RFC 9221 defines an optional extesion to QUIC which allows unreliable sending of arbitrary user data.

The QUIC transport protocol (RFC 9000) provides a secure, multiplexed connection for transmitting reliable streams of application data. QUIC uses various frame types to transmit data within packets, and each frame type defines whether the data it contains will be retransmitted on packet loss. [...]

Some applications, particularly those that need to transmit real-time data, prefer to transmit data unreliably. In the past, these applications have built directly upon UDP as a transport and have often added security with DTLS. Extending QUIC to support transmitting unreliable application data provides another option for secure datagrams with the added benefit of sharing the cryptographic and authentication context used for reliable streams.

Underlying library used for QUIC -- MsQuic -- already supports the Datagram extension.

Relevant passages from the RFC for the API design

Application protocols that use datagrams MUST define how they react to the absence of the max_datagram_frame_size transport parameter. If datagram support is integral to the application, the application protocol can fail the handshake if the max_datagram_frame_size transport parameter is not present.

=> The proposed API must allow user code to decide whether the connection should be aborted when peer does not advertise Datagram support.

Note that while the max_datagram_frame_size transport parameter places a limit on the maximum size of DATAGRAM frames, that limit can be further reduced by the max_udp_payload_size transport parameter and the Maximum Transmission Unit (MTU) of the path between endpoints. DATAGRAM frames cannot be fragmented; therefore, application protocols need to handle cases where the maximum datagram size is limited by other factors.

MsQuic exposes the current maximum size of a Datagram payload which can be sent, but that size can potentially change over the lifetime of the connection as MTU changes (e.g. due to connection migration). Hence a size read from a simple getter is potentially immediately outdated.

QUIC implementations SHOULD present an API to applications to assign relative priorities to DATAGRAM frames with respect to each other and to QUIC streams.

MsQuic supports setting relative priority between QUIC Streams, but currently, DATAGRAM frames are always higher priority than QUIC Streams. System.Net.Quic currently does not expose API to set QuicStream priorities, but we may add it in the future.

If a sender detects that a packet containing a specific DATAGRAM frame might have been lost, the implementation MAY notify the application that it believes the datagram was lost.

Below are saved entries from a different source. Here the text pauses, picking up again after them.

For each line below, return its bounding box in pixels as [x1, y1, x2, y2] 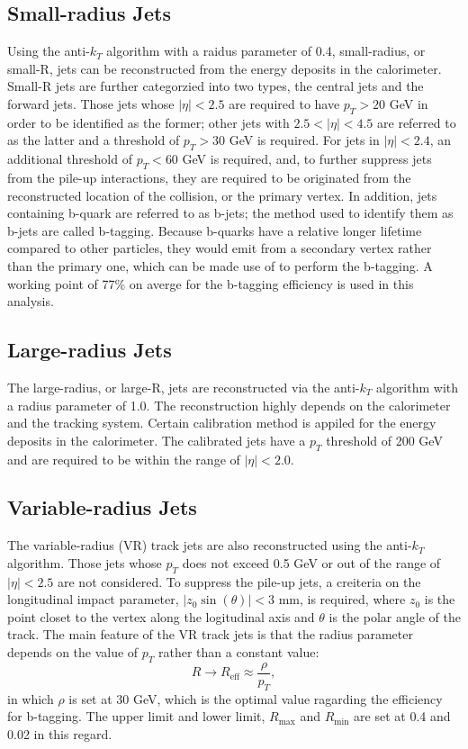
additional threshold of [7, 149, 132, 168]
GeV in [389, 94, 428, 113]
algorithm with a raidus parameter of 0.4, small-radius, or [106, 41, 426, 60]
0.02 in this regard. [7, 724, 112, 743]
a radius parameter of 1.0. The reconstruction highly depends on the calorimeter [7, 395, 451, 414]
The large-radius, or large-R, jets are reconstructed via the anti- [7, 377, 360, 396]
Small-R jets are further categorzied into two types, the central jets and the [7, 77, 424, 95]
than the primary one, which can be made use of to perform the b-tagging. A [7, 256, 433, 275]
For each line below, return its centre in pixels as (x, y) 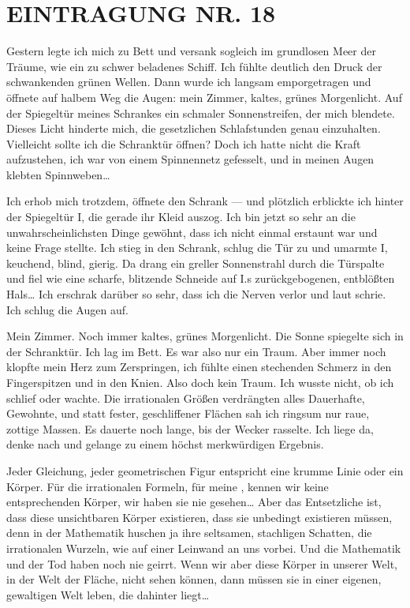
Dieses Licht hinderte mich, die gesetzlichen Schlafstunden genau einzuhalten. (194, 128)
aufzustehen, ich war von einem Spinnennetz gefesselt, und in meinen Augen (190, 159)
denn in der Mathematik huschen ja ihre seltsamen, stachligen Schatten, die (189, 533)
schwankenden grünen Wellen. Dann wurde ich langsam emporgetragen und (189, 82)
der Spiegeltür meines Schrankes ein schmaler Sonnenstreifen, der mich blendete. (201, 113)
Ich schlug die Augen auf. (67, 309)
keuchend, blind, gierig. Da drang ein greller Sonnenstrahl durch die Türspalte (196, 263)
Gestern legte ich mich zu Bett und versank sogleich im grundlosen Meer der (191, 51)
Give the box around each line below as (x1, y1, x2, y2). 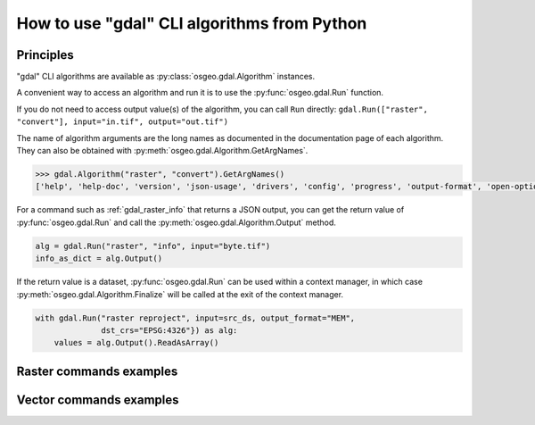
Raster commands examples (16, 363, 178, 379)
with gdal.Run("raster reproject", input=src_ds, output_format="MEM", (35, 312, 356, 323)
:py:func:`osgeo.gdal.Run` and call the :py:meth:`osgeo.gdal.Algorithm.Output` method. (16, 217, 336, 228)
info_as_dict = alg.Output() (35, 254, 163, 263)
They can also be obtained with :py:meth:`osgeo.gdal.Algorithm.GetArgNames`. (16, 146, 309, 156)
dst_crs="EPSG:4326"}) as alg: (101, 325, 238, 335)
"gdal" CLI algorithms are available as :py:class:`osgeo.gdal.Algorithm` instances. (16, 71, 316, 82)
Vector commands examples (16, 392, 179, 407)

Similarly, if a packet containing a DATAGRAM frame is acknowledged, the implementation MAY notify the sender application that the datagram was successfully transmitted and received. Due to reordering, this can include a DATAGRAM frame that was thought to be lost but, at a later point, was received and acknowledged.

Exposing this information is not necessary and not all implementations do it (currently, only MsQuic seems to support it). In the initial design we will not expose this information to the user.

How other QUIC implementations expose API for datagrams

Library Receiving Sending Behavior when queue full Datagram state tracking
MsQuic event callback no internal buffering, event callback after send and other state changes N/A (up to user) yes
lsquic callback callback N/A (up to user) no
mvfst event callback? queueing datagrams buffer size and drop policy configurable no
cloudflare/quiche queueing datagrams queueing datagrams buffer size configurable no
google/quiche N/A N/A N/A N/A
aioquic event callback queueing datagrams no buffer configuration, no dropping no
Details for individual libraries

MsQuic

MsQuic

MsQuic is the only implementation which supports datagram frame tracking. State of the datagram is notified via event callback which returns the client context pointer and datagram state.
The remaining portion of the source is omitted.